First Law of Thermodynamics Examples Formula and Derivation
Statement of First Law of Thermodynamics
The first law of thermodynamics is also known as the ‘Law of Conservation of Energy.
“ Energy can neither be created nor destroyed, but only be changed from one form to another form”.
Or
“ The total energy of a system and its surroundings remain constant”.
Mathematical Form and derivation
Consider a system whose initial system is ‘E_{1}’ let a quantity of heat ‘q’ absorbed by the system from the surroundings and does some work ‘W’ on the surroundings while the internal energy change to
‘E_{2}’.
Then, a change in internal energy is given by
ΔE = E_{1} – E_{2}
According to the first law of Thermodynamics
ΔE = q – W
The value of ΔE is negative when the system loses energy and positive when the system gains energy.
PressureVolume Work
Consider a gas enclosed in a cylinder, fitted with a frictionless and weightless piston. Let the area of the piston is ‘A’ external pressure acting on the piston ‘P’, the force exerted by the gas on the piston ‘F’.

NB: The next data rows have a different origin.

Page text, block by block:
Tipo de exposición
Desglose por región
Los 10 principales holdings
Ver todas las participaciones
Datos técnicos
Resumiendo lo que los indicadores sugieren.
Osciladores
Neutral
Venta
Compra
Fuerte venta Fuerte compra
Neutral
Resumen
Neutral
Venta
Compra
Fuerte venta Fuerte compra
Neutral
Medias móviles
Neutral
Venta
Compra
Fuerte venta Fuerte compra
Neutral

Now, if the system expands, and the piston moves against the surroundings traveling a distance ‘ΔI’. Then,
Work = Force x Displacement
W = F x ΔI ———– 1
Since,
P = F/A
Therefore,
F = P x A ———— 2
Put the value of ‘f’ into equation # 1, and we get
W = P x A x ΔI ———— 3
Since,
A x ΔL = ΔV
So, in equation # 3 we can write as
W = P x ΔV
Or
W = P ΔV
According to the first law of thermodynamics
ΔE = q – w ———– 4
Put the value of ‘W’ in equation # 4 we get
ΔE = q – P ΔV
Or
q = ΔE + p Δ V
Application of First Law of Thermodynamics

Process At Constant Volume
According to the first law of thermodynamics
ΔE = q – P Δ V
ΔE = q v – P Δ V ————– 1
Where, qv = heat absorbed at constant volume when the volume of the system does not change
Δ V = 0
Under this condition, no work is done
P Δ V = p x 0 = 0
Hence, equation # 1 becomes
Δ E = q v ———— 2
This equation shows that at constant volume, the heat evolved is equal to the change in the internal energy, and no work is done.

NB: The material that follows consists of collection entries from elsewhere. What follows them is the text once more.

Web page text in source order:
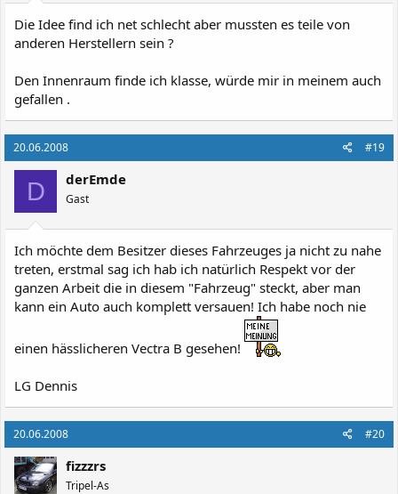
Die Idee find ich net schlecht aber mussten es teile von
anderen Herstellern sein ?
Den Innenraum finde ich klasse, würde mir in meinem auch
gefallen .
20.06.2008 #19
D derEmde
Gast
Ich möchte dem Besitzer dieses Fahrzeuges ja nicht zu nahe
treten, erstmal sag ich hab ich natürlich Respekt vor der
ganzen Arbeit die in diesem "Fahrzeug" steckt, aber man
kann ein Auto auch komplett versauen! Ich habe noch nie
einen hässlicheren Vectra B gesehen!
LG Dennis
20.06.2008 #20
fizzzrs
Tripel-As

Process At Constant Pressure
When heat is given to the system at constant pressure the internal energy of the system increases, as a result of which the system performs work on the surroundings:
Thus,
QP = ΔE + PΔV ——— 1
where QP is the heat absorbed at the constant pressure
we know that
ΔE = E_{1} – E_{2}
ΔV = V_{1} – V_{2}
Then equation # 1 can be written as:
= (E_{2} – E_{1}) + P(V_{2} – V_{1})
QP = (E_{2} + PV_{2}) – (E_{1} + PV_{1}) ——— 2
the enthalpy ‘H’ is mathematically defined as:
H = E + PV
At initial state
H_{1} = E_{1} + PV_{1}
At final state
H_{2} = E_{2} + PV_{2}
Substituting the value in equation # 2 we get
QP = H_{2} – H_{1} = Δ H
QP = ΔH ———– 3
Equation #1 can be written as:
ΔH = Δe + PΔV ——— 4
Equation #3 shows that heat absorbed or evolved from a system at constant pressure is equal to the change in enthalpy of the system.
Thus, a change in enthalpy is the heat absorbed or evolved by a system at constant pressure.